Task input:
● ● ● ●

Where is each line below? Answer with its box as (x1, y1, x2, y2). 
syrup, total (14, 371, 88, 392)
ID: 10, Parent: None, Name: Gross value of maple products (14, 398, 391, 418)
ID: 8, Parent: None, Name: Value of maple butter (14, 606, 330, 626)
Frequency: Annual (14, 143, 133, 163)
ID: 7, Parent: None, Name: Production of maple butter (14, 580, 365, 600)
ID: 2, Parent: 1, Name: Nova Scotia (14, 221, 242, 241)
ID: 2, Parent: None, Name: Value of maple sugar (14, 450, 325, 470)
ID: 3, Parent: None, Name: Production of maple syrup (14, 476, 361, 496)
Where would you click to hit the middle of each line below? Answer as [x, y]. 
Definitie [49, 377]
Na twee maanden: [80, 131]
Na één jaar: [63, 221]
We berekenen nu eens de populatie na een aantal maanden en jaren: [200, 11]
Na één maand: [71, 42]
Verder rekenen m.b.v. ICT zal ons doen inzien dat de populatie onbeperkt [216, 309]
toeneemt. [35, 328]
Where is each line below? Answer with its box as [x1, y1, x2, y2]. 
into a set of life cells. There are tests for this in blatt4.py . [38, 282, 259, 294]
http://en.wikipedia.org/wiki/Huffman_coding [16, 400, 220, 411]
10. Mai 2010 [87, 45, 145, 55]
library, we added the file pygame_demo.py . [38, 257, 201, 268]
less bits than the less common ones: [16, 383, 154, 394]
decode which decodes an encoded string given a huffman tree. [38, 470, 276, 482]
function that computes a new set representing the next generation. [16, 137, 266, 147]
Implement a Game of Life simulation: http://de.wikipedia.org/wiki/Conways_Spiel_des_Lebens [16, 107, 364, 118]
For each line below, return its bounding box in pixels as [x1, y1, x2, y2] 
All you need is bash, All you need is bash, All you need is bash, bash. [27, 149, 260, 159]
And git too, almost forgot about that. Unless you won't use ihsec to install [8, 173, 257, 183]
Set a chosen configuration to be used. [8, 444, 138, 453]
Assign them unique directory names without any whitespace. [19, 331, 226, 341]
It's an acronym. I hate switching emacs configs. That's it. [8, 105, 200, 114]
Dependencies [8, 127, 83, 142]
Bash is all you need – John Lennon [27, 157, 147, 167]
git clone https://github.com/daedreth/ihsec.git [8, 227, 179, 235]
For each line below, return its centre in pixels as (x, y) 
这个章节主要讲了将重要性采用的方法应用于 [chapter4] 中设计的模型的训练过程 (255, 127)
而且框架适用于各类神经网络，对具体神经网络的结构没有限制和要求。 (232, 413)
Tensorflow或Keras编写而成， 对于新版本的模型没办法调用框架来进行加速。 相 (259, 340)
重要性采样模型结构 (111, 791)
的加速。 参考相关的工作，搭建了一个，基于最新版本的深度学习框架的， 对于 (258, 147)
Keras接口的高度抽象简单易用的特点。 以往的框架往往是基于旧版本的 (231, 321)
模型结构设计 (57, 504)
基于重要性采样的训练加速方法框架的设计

● ● ● ●

Exercise details: Could you reproduce exactly the lines of the entries above, from the one with "ID: 3, Parent: None, Name: Production" through the one with "Verder rekenen m.b.v.", and nothing else?

The completed task:
ID: 3, Parent: None, Name: Production of maple syrup (14, 476, 361, 496)
Where would you click to hit the middle of each line below? Answer as [x, y]. 
Definitie [49, 377]
Na twee maanden: [80, 131]
Na één jaar: [63, 221]
We berekenen nu eens de populatie na een aantal maanden en jaren: [200, 11]
Na één maand: [71, 42]
Verder rekenen m.b.v. ICT zal ons doen inzien dat de populatie onbeperkt [216, 309]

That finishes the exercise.